The difference of the ICP emission spectroscopic analyzer of this embodiment from the conventional example is that the carrier pipe 9 for carrying the sample aerosol from the nebulizer unit 2 to the plasma torch 1 is divided at an intermediate portion, and between the divided portions, That is, the buffer chamber 10 is connected for communication. This buffer chamber 10
Is for equalizing the particle density of the sample aerosol by mixing, and has an inner diameter larger than the inner diameter of the carrier tube 9. In the illustrated example, an inflow port 10a is opened at the upper end of the buffer chamber 10, and one divided end of the carrier pipe 9 is connected to the inflow port 10a. Further, the outflow pipe 10b connected to the other divided end of the transfer pipe 9 projects into the buffer chamber 10, and a spherical suction portion 11 having a large number of through holes on its peripheral surface is provided at the projecting end. ing.

In the above structure, the sample aerosol generated in the nebulizer body 3 is made into fine particles and the solvent is removed in the desolvation section 4, and is sent to the plasma torch 1 side through the carrier pipe 9. It flows into the buffer chamber 10 at some midpoint of the transfer pipe 9. In this buffer chamber 10, the sample aerosol produces a stirred flow due to its own inflow velocity and is mixed to equalize its particle density.

In this case, the sample aerosol stays in the buffer chamber 10, but the sample aerosol from the nebulizer section 1 is sufficiently finely divided by the desolvation section 4 so that it may adhere to the inner wall of the buffer chamber 10. There is almost nothing.

Then, the sample aerosol in which the particle density is equalized is passed through the downstream transfer pipe 9 to the plasma torch 2.
By flowing into the plasma torch 2, the variation of the emission intensity due to the density of the particle density is eliminated, and the emission intensity is stabilized. Therefore, a stable photometric signal can be obtained.

In the illustrated example, the nebulizer main body 3 is of the type that atomizes by ultrasonic waves, but the present invention is also applicable to an apparatus having a nebulizer that atomizes a sample by jetting a carrier gas.
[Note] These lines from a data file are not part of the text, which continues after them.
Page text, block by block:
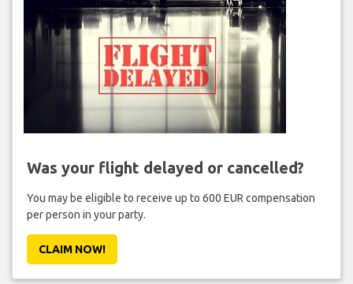
Was your flight delayed or cancelled?
You may be eligible to receive up to 600 EUR compensation
per person in your party.
CLAIM NOW!
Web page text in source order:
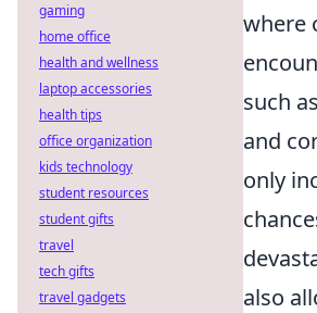
where
such
and
only
also
gaming
home office
health and wellness
laptop accessories
health tips
office organization
kids technology
student resources
student gifts
travel
tech gifts
travel gadgets
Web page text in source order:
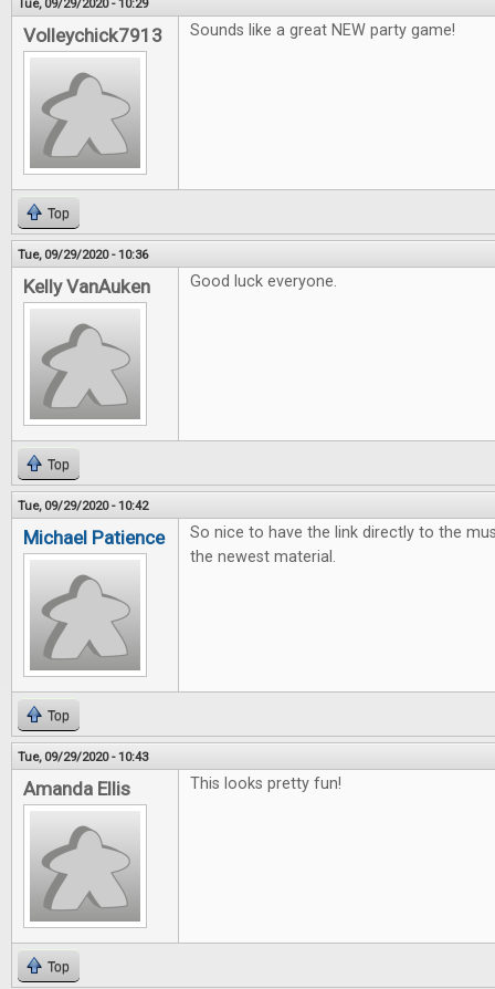
Tue, 09/29/2020 - 10:29
Volleychick7913 Sounds like a great NEW party game!
Top
Tue, 09/29/2020 - 10:36
Kelly VanAuken Good luck everyone.
Top
Tue, 09/29/2020 - 10:42
Michael Patience
So nice to have the link directly to the
the newest material.
Top
Tue, 09/29/2020 - 10:43
Amanda Ellis This looks pretty fun!
Top
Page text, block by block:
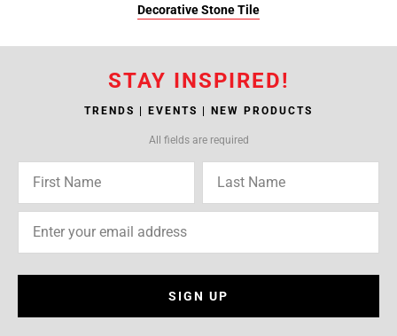
Decorative Stone Tile
STAY INSPIRED!
TRENDS | EVENTS | NEW PRODUCTS
All fields are required
SIGN UP
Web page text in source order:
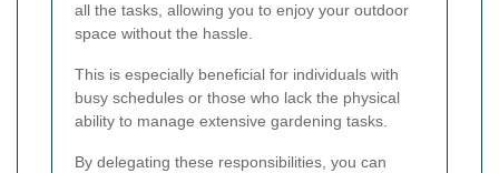
all the tasks, allowing you to enjoy your outdoor
space without the hassle.
This is especially beneficial for individuals with
busy schedules or those who lack the physical
ability to manage extensive gardening tasks.
By delegating these responsibilities, you can
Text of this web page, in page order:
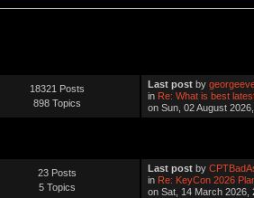
18321 Posts
898 Topics
Last post by
in Re: What is best latest
on Sun, 02 August
23 Posts
5 Topics
Last post by
in Re: KeyCon 2026
on Sat, 14 March 2026,
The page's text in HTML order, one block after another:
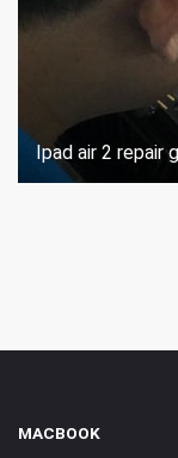
Ipad air 2 repair
MACBOOK
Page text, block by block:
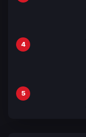
4
5
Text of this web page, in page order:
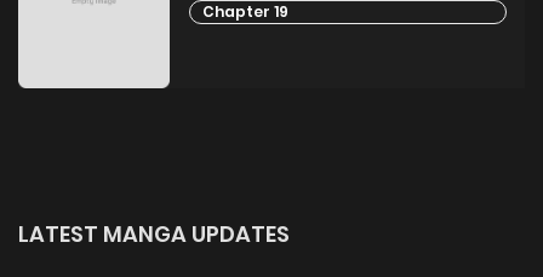
Chapter 19
LATEST MANGA UPDATES
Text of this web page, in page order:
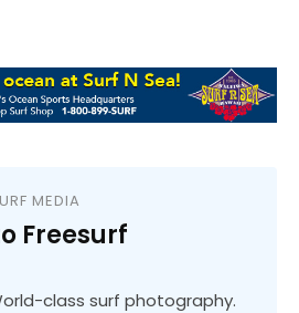
MEDIA
Freesurf
class surf photography.
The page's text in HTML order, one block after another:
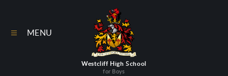
Westcliff High School
for Boys
MENU
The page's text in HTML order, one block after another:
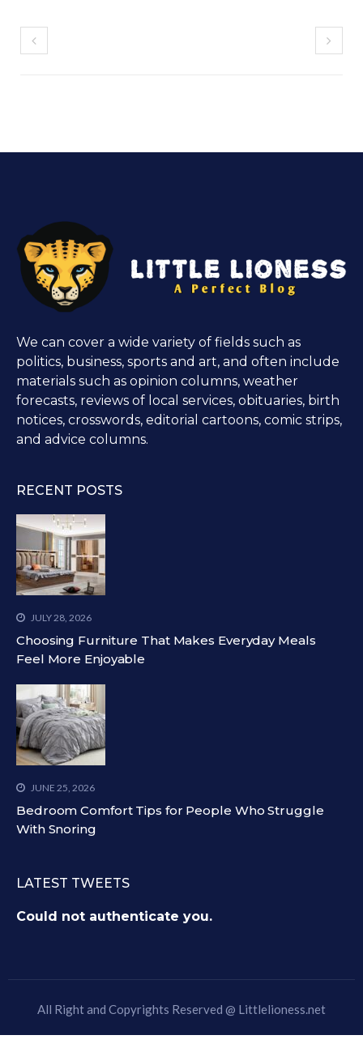
We can cover a wide variety of fields such as
politics, business, sports and art, and often include
materials such as opinion columns, weather
forecasts, reviews of local services, obituaries, birth
notices, crosswords, editorial cartoons, comic strips,
and advice columns.
RECENT POSTS
JULY 28, 2026
Choosing Furniture That Makes Everyday Meals
Feel More Enjoyable
JUNE 25, 2026
Bedroom Comfort Tips for People Who Struggle
With Snoring
LATEST TWEETS
Could not authenticate you.
All Right and Copyrights Reserved @ Littlelioness.net
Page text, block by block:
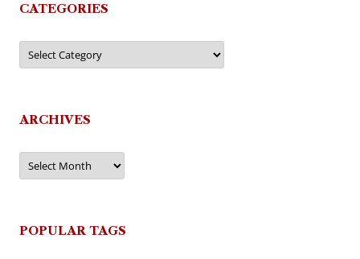
CATEGORIES
Categories
ARCHIVES
Archives
POPULAR TAGS
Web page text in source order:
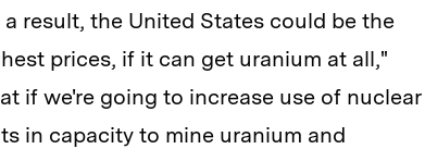
result, the United States could be the
prices, if it can get uranium at all,"
if we're going to increase use of nuclear
in capacity to mine uranium and
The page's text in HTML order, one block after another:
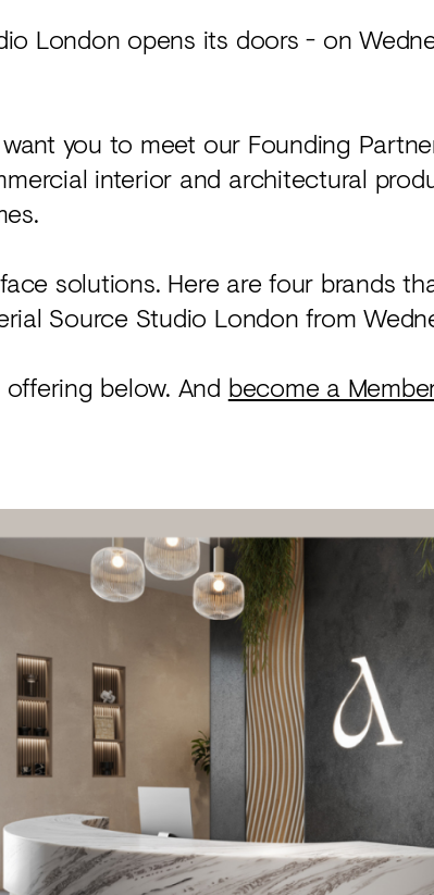
London opens its doors - on
you to meet our Founding
interior and architectural
solutions. Here are four brands
Source Studio London from
below. And become a
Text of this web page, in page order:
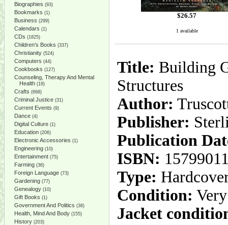
Biographies (93)
Bookmarks (1)
Business (299)
Calendars (1)
CDs (1825)
Children's Books (337)
Christianity (524)
Computers (44)
Cookbooks (127)
Counseling, Therapy And Mental
Health (18)
Crafts (668)
Criminal Justice (31)
Current Events (9)
Dance (4)
Digital Culture (1)
Education (206)
Electronic Accessories (1)
Engineering (10)
Entertainment (75)
Farming (36)
Foreign Language (73)
Gardening (77)
Genealogy (10)
Gift Books (1)
Government And Politics (36)
Health, Mind And Body (155)
History (203)
$26.57
1 available
Title: Building
Structures
Author:
Publisher:
Publication
ISBN:
Type:
Condition:
Jacket
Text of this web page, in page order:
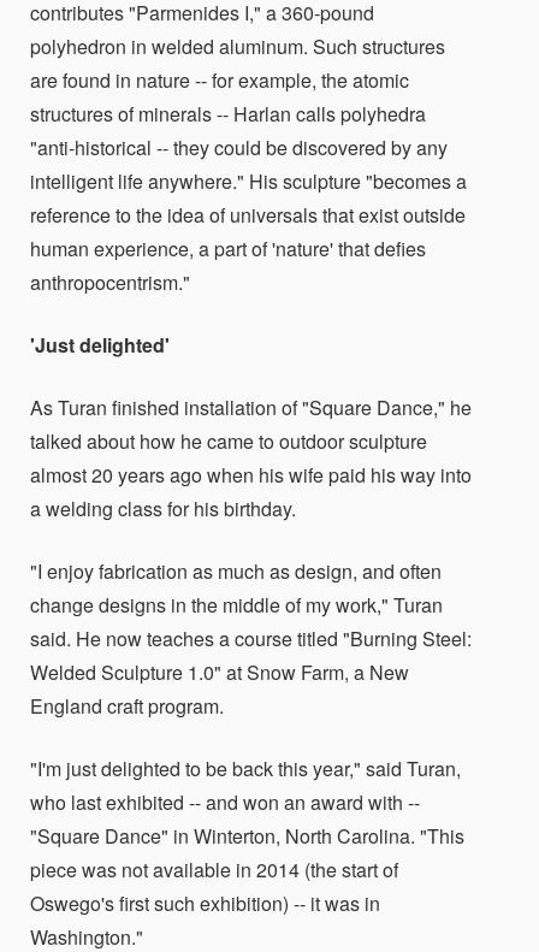
contributes "Parmenides I," a 360-pound
polyhedron in welded aluminum. Such structures
are found in nature -- for example, the atomic
structures of minerals -- Harlan calls polyhedra
"anti-historical -- they could be discovered by any
intelligent life anywhere." His sculpture "becomes a
reference to the idea of universals that exist outside
human experience, a part of 'nature' that defies
anthropocentrism."
'Just delighted'
As Turan finished installation of "Square Dance," he
talked about how he came to outdoor sculpture
almost 20 years ago when his wife paid his way into
a welding class for his birthday.
"I enjoy fabrication as much as design, and often
change designs in the middle of my work," Turan
said. He now teaches a course titled "Burning Steel:
Welded Sculpture 1.0" at Snow Farm, a New
England craft program.
"I'm just delighted to be back this year," said Turan,
who last exhibited -- and won an award with --
"Square Dance" in Winterton, North Carolina. "This
piece was not available in 2014 (the start of
Oswego's first such exhibition) -- it was in
Washington."
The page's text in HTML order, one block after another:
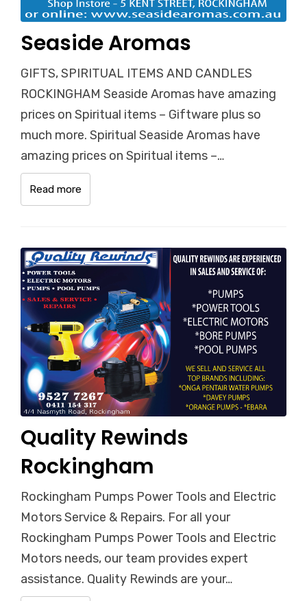
Seaside Aromas
GIFTS, SPIRITUAL ITEMS AND CANDLES
ROCKINGHAM Seaside Aromas have amazing
prices on Spiritual items – Giftware plus so
much more. Spiritual Seaside Aromas have
amazing prices on Spiritual items –…
Read more
Quality Rewinds
Rockingham
Rockingham Pumps Power Tools and Electric
Motors Service & Repairs. For all your
Rockingham Pumps Power Tools and Electric
Motors needs, our team provides expert
assistance. Quality Rewinds are your…
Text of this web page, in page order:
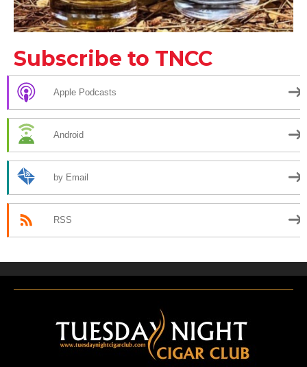
Subscribe to TNCC
Apple Podcasts
Android
by Email
RSS

Of course, it can be applied.

[0016]

According to the present invention, even if the sample aerosol from the nebulizer section has a variation in the density of the particle density, the density of the sample aerosol is equalized by the mixing in the buffer chamber, so that the plasma torch is As a result, a sample aerosol that does not fluctuate in light and shade is supplied, and a stable photometric signal can be obtained from the plasma torch, improving the measurement accuracy.

[Brief description of drawings]

FIG. 1 is a configuration diagram of a main part of an ICP emission spectroscopy analyzer according to an embodiment of the present invention.

FIG. 2 is a configuration diagram of a main part of a conventional ICP emission spectroscopy analyzer.

[Explanation of symbols]

 1 Nebulizer part 2 Plasma torch 3 Nebulizer body 4 Desolvation part 9 Transfer pipe 10 Buffer chamber

Claims (1)

[Claims] 1. An ICP emission spectroscopic analyzer characterized in that a buffer chamber having an inner diameter larger than that of the carrier pipe is provided in the middle of the sample aerosol carrier pipe from the nebulizer part to the plasma torch.